It would be absurd to accuse people of things they have not done, such as collaboration, just as it would be absurd to maintain that those who did commit those acts should not be held responsible for them, but this is what any denial of moral luck entails. In a way, we ‘get lucky’ every time we succeed in an action, in that no random event interceded to make it fail, but this does not stop us from apportioning praise and blame for deliberate actions. The point is that although we are free, we can make our choices only from those alternatives arrayed before us. It is here that fortune intrudes, for different people at different times have different options. We might seek to minimize the effect of luck by following a very narrow, self-sufficient path through life, but this is neither easy nor desirable for a fully rounded human being.

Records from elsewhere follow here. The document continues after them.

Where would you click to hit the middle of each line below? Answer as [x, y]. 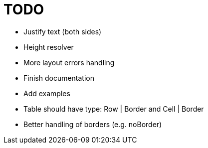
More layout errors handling [69, 62]
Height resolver [49, 47]
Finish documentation [59, 78]
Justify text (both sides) [63, 31]
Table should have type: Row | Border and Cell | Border [114, 109]
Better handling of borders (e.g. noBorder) [93, 124]
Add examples [47, 93]

This is not to say that there are no measures to be taken. As the American classical scholar and philosopher Martha Nussbaum has written, ‘Emotions, in Aristotle’s view, are not always correct, any more than beliefs or actions are always correct. They need to be educated and brought into harmony with a correct view of the good human life…with regard to both passions and actions.’6 There seems to be such a thing as moral competence, which is not just about having good intentions, but concerns such skills as knowing the right thing to do, being aware of others’ feelings and never forgetting your wedding anniversary.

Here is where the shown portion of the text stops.